--- Information given Enclosed Below ---
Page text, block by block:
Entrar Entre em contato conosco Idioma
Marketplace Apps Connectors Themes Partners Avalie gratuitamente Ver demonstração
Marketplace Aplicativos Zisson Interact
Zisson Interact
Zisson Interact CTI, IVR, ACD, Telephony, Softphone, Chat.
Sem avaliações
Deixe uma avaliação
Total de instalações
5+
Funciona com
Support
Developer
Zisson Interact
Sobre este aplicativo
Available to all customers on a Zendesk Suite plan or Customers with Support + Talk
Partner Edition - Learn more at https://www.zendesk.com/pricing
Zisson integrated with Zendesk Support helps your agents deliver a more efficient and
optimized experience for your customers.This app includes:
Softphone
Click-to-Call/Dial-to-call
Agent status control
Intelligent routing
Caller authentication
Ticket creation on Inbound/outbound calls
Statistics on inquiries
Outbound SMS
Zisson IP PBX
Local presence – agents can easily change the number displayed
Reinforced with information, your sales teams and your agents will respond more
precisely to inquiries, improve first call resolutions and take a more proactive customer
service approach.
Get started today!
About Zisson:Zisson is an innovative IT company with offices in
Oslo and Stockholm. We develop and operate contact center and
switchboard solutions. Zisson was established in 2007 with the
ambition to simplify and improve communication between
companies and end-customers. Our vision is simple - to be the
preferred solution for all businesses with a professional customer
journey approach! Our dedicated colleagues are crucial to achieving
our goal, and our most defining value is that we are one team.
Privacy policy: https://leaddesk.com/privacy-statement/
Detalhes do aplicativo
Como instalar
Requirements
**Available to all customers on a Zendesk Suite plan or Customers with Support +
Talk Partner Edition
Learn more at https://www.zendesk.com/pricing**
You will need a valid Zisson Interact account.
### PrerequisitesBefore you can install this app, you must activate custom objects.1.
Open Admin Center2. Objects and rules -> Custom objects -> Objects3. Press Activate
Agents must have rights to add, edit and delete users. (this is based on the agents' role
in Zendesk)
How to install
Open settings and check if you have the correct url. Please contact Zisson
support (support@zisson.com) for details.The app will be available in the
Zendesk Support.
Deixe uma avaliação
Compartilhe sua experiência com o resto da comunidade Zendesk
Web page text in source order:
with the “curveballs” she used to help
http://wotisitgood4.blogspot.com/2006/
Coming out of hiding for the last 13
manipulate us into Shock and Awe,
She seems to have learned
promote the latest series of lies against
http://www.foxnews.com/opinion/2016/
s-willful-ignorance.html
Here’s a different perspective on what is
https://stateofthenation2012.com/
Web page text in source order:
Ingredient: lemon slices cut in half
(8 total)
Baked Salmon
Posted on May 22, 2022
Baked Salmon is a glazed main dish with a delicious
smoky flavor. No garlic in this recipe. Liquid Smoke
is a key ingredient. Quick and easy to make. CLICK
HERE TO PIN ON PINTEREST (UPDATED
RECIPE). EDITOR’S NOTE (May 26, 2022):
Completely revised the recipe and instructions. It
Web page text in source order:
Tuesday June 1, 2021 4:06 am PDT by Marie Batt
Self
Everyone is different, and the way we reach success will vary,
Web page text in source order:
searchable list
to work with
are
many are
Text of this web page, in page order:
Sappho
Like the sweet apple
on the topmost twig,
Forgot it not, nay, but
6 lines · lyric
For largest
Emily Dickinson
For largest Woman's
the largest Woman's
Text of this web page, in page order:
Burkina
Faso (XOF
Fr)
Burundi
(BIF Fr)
--- End of Enclosed Information given ---
*What you should do*: The answer consists of every entry, returned exactly.

*Exercise answer*:
Page text, block by block:
Entrar Entre em contato conosco Idioma
Marketplace Apps Connectors Themes Partners Avalie gratuitamente Ver demonstração
Marketplace Aplicativos Zisson Interact
Zisson Interact
Zisson Interact CTI, IVR, ACD, Telephony, Softphone, Chat.
Sem avaliações
Deixe uma avaliação
Total de instalações
5+
Funciona com
Support
Developer
Zisson Interact
Sobre este aplicativo
Available to all customers on a Zendesk Suite plan or Customers with Support + Talk
Partner Edition - Learn more at https://www.zendesk.com/pricing
Zisson integrated with Zendesk Support helps your agents deliver a more efficient and
optimized experience for your customers.This app includes:
Softphone
Click-to-Call/Dial-to-call
Agent status control
Intelligent routing
Caller authentication
Ticket creation on Inbound/outbound calls
Statistics on inquiries
Outbound SMS
Zisson IP PBX
Local presence – agents can easily change the number displayed
Reinforced with information, your sales teams and your agents will respond more
precisely to inquiries, improve first call resolutions and take a more proactive customer
service approach.
Get started today!
About Zisson:Zisson is an innovative IT company with offices in
Oslo and Stockholm. We develop and operate contact center and
switchboard solutions. Zisson was established in 2007 with the
ambition to simplify and improve communication between
companies and end-customers. Our vision is simple - to be the
preferred solution for all businesses with a professional customer
journey approach! Our dedicated colleagues are crucial to achieving
our goal, and our most defining value is that we are one team.
Privacy policy: https://leaddesk.com/privacy-statement/
Detalhes do aplicativo
Como instalar
Requirements
**Available to all customers on a Zendesk Suite plan or Customers with Support +
Talk Partner Edition
Learn more at https://www.zendesk.com/pricing**
You will need a valid Zisson Interact account.
### PrerequisitesBefore you can install this app, you must activate custom objects.1.
Open Admin Center2. Objects and rules -> Custom objects -> Objects3. Press Activate
Agents must have rights to add, edit and delete users. (this is based on the agents' role
in Zendesk)
How to install
Open settings and check if you have the correct url. Please contact Zisson
support (support@zisson.com) for details.The app will be available in the
Zendesk Support.
Deixe uma avaliação
Compartilhe sua experiência com o resto da comunidade Zendesk
Web page text in source order:
with the “curveballs” she used to help
http://wotisitgood4.blogspot.com/2006/
Coming out of hiding for the last 13
manipulate us into Shock and Awe,
She seems to have learned
promote the latest series of lies against
http://www.foxnews.com/opinion/2016/
s-willful-ignorance.html
Here’s a different perspective on what is
https://stateofthenation2012.com/
Web page text in source order:
Ingredient: lemon slices cut in half
(8 total)
Baked Salmon
Posted on May 22, 2022
Baked Salmon is a glazed main dish with a delicious
smoky flavor. No garlic in this recipe. Liquid Smoke
is a key ingredient. Quick and easy to make. CLICK
HERE TO PIN ON PINTEREST (UPDATED
RECIPE). EDITOR’S NOTE (May 26, 2022):
Completely revised the recipe and instructions. It
Web page text in source order:
Tuesday June 1, 2021 4:06 am PDT by Marie Batt
Self
Everyone is different, and the way we reach success will vary,
Web page text in source order:
searchable list
to work with
are
many are
Text of this web page, in page order:
Sappho
Like the sweet apple
on the topmost twig,
Forgot it not, nay, but
6 lines · lyric
For largest
Emily Dickinson
For largest Woman's
the largest Woman's
Text of this web page, in page order:
Burkina
Faso (XOF
Fr)
Burundi
(BIF Fr)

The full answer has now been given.